Devote specific amount of time to your mindfulness practice, it will help you maintain your focus. If you are a beginner, it is best to choose a really short time, about 15-20 minutes. Set your phone timer to notify you when the time is up. Some people practice two mindful meditation sessions in a day, one in the morning and one in the evening. If you cannot devote that much time, it is perfectly fine to do it once a day or whenever you can. Even though regular practice yields best results, doing any practice is better than none. When you get more time to devote to it, you can always increase intervals and meditation length.

How to assume a proper meditation position

As a beginner, you should start by learning how to assume the proper meditation posture. It will help you relax and stabilize yourself before starting actual meditation practice.

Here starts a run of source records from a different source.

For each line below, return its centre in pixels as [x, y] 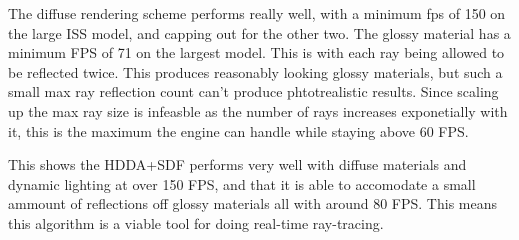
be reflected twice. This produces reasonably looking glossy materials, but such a [255, 71]
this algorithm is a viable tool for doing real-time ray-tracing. [196, 222]
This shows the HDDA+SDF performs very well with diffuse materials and [237, 164]
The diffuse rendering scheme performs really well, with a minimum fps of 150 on [257, 13]
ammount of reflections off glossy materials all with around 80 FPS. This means [253, 203]
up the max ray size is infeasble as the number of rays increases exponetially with [258, 110]
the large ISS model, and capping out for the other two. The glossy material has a [259, 32]
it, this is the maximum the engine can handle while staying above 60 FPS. [238, 130]
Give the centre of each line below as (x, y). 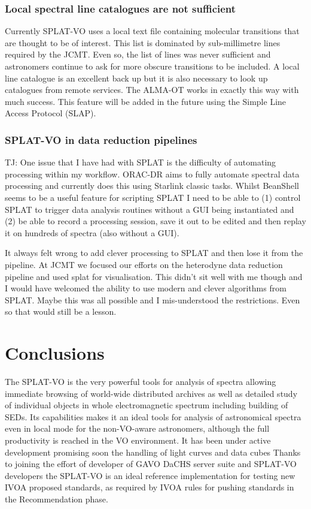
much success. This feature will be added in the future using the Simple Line (146, 101)
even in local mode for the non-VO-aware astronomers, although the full (137, 428)
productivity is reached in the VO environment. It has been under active (138, 440)
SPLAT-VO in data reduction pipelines (101, 139)
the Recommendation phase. (57, 499)
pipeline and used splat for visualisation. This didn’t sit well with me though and (154, 276)
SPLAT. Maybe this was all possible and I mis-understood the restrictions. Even (153, 299)
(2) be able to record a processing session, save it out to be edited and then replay (155, 221)
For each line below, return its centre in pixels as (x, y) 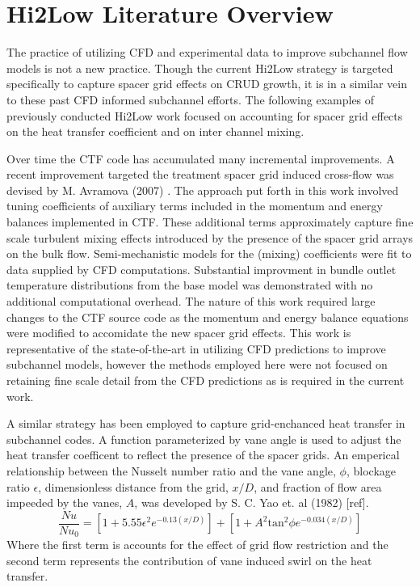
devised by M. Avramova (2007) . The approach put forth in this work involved (203, 190)
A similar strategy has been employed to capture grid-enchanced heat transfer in (206, 423)
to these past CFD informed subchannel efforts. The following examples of (191, 99)
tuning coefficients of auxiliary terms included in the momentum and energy (195, 206)
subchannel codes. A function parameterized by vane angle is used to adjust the (204, 439)
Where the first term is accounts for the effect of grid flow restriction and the (197, 545)
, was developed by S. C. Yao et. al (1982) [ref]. (252, 503)
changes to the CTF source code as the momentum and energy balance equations (208, 317)
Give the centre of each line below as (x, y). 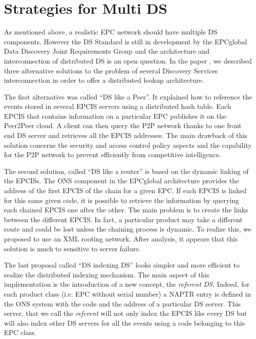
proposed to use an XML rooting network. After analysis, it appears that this (121, 238)
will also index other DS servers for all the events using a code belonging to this (125, 322)
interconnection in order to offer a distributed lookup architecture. (104, 80)
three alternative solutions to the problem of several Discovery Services (111, 70)
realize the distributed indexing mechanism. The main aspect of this (107, 274)
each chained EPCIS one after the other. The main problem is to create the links (126, 210)
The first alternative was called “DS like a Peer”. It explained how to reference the (128, 96)
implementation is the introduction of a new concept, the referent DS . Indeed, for (127, 284)

  1. Take a seat, either on a meditation cushion, a chair or a bench in the park. The only important thing to remember is to have a solid, stable seat, without hanging back or perching.
  2. Pay attention to your legs. Notice the position they are in. If you are sitting on a chair, make certain that your heels are touching the floor. If you are sitting on the floor on a cushion, it is best to comfortably cross your legs in front of you.
  3. Straighten your back, yet make sure they aren’t stiff. Feel the natural curve of your spine and let your head and shoulders rest comfortably as you are sitting.
  4. As you sit, your upper arms should be parallel with your torso. Let your hands rest on the tops of your legs. By keeping the upper part of the arms parallel with your upper body, your hands will naturally land on just the right spot.
  5. Lower your chin slightly and gently direct your gaze downwards. If you feel like it, you can lower your eyelids completely, but you do not have to close your eyes whilst meditating. Simply allow whatever is in front of your eyes to be there, without your focusing on it.
  6. Take a moment to simply sit and feel your presence. Feel your breath and any sensations that you might have in your body.
  7. Bring attention to your breathing as you inhale and exhale. Feel how the air moves through your nostrils, your mouth, how it fills your lungs, how your belly rises and falls. Choose the focal point of sensation that will serve as your mental note of breathing in and out.

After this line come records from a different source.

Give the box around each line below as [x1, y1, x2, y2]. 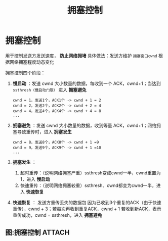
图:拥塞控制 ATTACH [5, 228, 70, 237]
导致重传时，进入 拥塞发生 [17, 128, 72, 134]
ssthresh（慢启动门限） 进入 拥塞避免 [12, 86, 87, 92]
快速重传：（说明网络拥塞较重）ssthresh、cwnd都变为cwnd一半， [20, 182, 157, 188]
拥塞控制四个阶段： [5, 69, 46, 76]
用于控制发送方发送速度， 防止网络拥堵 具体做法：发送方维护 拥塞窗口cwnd [5, 53, 158, 59]
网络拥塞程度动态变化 [9, 59, 54, 65]
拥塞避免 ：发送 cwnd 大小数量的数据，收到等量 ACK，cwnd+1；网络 [12, 122, 157, 128]
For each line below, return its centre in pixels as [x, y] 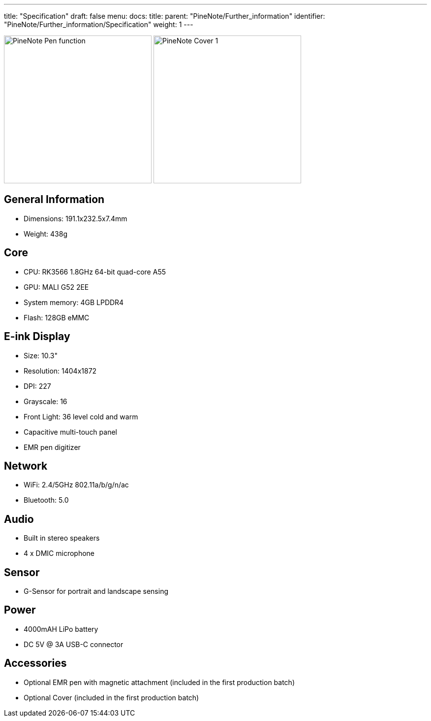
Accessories [35, 663]
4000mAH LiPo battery [61, 629]
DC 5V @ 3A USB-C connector [74, 644]
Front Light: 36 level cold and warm [81, 416]
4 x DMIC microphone [59, 553]
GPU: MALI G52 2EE [56, 287]
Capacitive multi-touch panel [70, 432]
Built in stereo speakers [62, 538]
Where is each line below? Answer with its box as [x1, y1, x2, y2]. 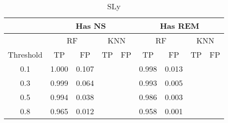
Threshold [8, 49, 43, 60]
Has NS [76, 20, 106, 31]
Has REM [160, 20, 199, 31]

How to stay focused during your meditation

  1. At some point, your attention will wander off from your breathing. Don’t try to stop it. Take note of your mind wandering, without focusing on anything particular and gently return it to your breathing.
  2. You may feel the need to make physical adjustments, such as scratching an itch or moving your body. Make your movement intentional, allowing some moments to pass between what you are experiencing and how you choose to act.
  3. You may experience your mind constantly wandering. It is also completely normal. Avoid wrestling with your thoughts and forcing them. Simply observe them, neutrally, without reaction or focus. Be there as you sit – gently keep returning your focus to your breathing over and over, without any expectation or judgment.
  4. When the time is up, lift your gaze slowly (or open your eyes if they are closed). Spend a few moments listening to any sounds around you. Bring attention to how your body feels, then to your emotions and thoughts. Take a moment of pause and then decide how you are going to spend the rest of your day.

And that is the whole practice. It is very simple, yet getting used to it will take some time and effort. Once you get accustomed to it, it will feel like a second nature and the results will soon follow.  Happy meditating!